--- START ---

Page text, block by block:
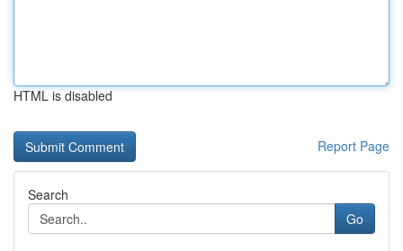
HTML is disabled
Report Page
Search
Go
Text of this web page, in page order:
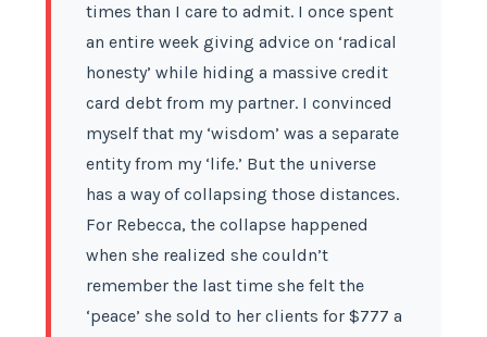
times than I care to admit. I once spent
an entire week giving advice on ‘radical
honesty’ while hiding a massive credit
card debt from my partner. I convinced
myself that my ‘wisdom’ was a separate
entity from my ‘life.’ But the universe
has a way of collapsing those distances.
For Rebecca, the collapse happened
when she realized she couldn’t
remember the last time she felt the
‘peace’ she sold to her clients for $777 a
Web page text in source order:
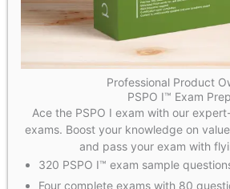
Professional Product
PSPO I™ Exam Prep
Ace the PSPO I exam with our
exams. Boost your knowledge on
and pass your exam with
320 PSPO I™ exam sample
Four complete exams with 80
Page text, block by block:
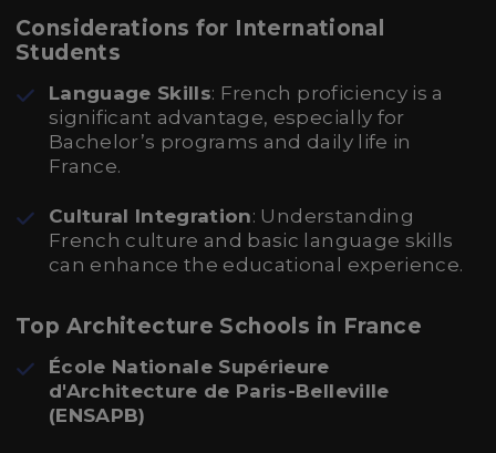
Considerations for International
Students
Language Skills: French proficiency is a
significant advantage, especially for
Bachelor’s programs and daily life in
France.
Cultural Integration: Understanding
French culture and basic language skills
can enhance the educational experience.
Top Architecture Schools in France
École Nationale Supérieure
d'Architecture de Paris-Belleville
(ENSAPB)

--- END ---
--- START ---

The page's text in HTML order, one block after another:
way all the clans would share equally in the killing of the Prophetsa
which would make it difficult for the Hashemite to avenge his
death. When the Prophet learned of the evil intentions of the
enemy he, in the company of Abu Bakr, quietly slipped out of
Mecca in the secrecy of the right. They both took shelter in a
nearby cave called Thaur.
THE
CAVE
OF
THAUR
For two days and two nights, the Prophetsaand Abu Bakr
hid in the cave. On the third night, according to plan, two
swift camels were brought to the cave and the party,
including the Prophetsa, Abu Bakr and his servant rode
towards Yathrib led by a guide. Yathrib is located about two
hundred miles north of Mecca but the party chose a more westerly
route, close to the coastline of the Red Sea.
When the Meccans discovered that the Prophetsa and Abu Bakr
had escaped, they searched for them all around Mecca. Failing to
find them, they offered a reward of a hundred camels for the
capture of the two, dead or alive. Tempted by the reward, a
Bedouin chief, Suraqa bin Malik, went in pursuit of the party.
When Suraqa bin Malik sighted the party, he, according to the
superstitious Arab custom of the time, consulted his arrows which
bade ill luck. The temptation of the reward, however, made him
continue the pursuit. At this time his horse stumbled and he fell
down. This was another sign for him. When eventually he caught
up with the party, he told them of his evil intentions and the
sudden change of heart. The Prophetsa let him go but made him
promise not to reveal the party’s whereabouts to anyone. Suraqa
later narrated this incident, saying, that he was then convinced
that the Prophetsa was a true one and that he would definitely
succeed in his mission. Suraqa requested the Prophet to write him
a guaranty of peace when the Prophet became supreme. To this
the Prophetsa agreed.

--- END ---
--- START ---

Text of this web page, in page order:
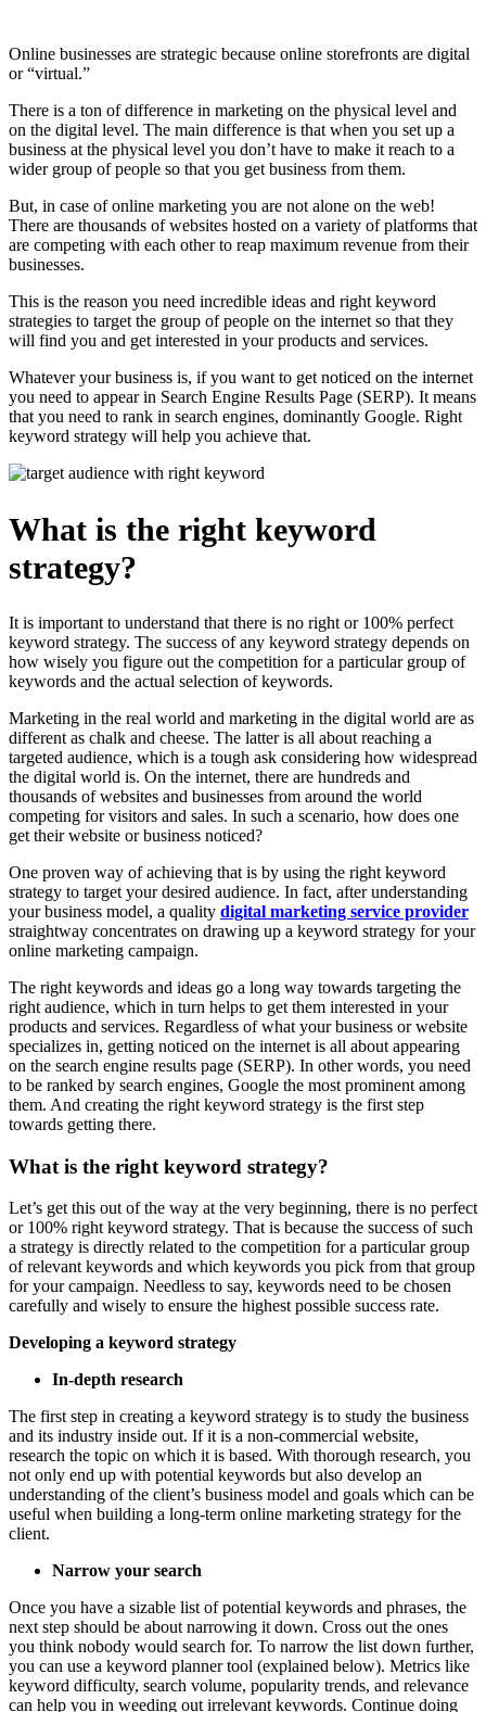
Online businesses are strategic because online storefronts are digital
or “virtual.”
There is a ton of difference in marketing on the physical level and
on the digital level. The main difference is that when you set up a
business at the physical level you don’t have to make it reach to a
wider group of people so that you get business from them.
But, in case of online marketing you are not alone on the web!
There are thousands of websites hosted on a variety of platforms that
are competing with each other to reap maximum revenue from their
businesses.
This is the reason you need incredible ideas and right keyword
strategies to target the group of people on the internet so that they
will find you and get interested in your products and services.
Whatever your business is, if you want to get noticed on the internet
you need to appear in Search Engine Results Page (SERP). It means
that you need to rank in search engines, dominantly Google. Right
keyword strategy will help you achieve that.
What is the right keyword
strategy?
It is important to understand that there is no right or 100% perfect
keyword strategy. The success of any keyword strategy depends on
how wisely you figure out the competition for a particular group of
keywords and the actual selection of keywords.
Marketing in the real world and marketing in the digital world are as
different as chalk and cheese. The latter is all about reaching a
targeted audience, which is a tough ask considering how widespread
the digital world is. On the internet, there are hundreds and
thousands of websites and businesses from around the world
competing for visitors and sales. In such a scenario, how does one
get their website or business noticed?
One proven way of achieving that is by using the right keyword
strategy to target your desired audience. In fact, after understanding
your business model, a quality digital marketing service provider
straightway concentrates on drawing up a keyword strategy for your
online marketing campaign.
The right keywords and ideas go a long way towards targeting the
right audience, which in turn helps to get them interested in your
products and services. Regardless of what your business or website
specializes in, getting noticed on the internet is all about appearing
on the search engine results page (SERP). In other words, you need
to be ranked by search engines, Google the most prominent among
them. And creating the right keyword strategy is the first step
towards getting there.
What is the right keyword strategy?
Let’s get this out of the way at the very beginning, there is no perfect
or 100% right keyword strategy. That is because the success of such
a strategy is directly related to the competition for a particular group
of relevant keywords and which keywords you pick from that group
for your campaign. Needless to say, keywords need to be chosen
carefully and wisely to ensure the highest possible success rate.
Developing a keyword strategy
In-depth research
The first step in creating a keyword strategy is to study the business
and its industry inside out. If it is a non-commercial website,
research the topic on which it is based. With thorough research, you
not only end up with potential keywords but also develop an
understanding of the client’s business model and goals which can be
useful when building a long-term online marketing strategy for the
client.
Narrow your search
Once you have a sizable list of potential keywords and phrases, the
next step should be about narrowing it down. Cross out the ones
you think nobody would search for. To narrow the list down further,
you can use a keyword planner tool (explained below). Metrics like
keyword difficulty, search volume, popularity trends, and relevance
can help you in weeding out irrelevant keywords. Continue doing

--- END ---

Your answer should be the lines of the listing above between the line holding "The first step in" and the line holding "can help you", inclusive, restated word for word and alone.

The first step in creating a keyword strategy is to study the business
and its industry inside out. If it is a non-commercial website,
research the topic on which it is based. With thorough research, you
not only end up with potential keywords but also develop an
understanding of the client’s business model and goals which can be
useful when building a long-term online marketing strategy for the
client.
Narrow your search
Once you have a sizable list of potential keywords and phrases, the
next step should be about narrowing it down. Cross out the ones
you think nobody would search for. To narrow the list down further,
you can use a keyword planner tool (explained below). Metrics like
keyword difficulty, search volume, popularity trends, and relevance
can help you in weeding out irrelevant keywords. Continue doing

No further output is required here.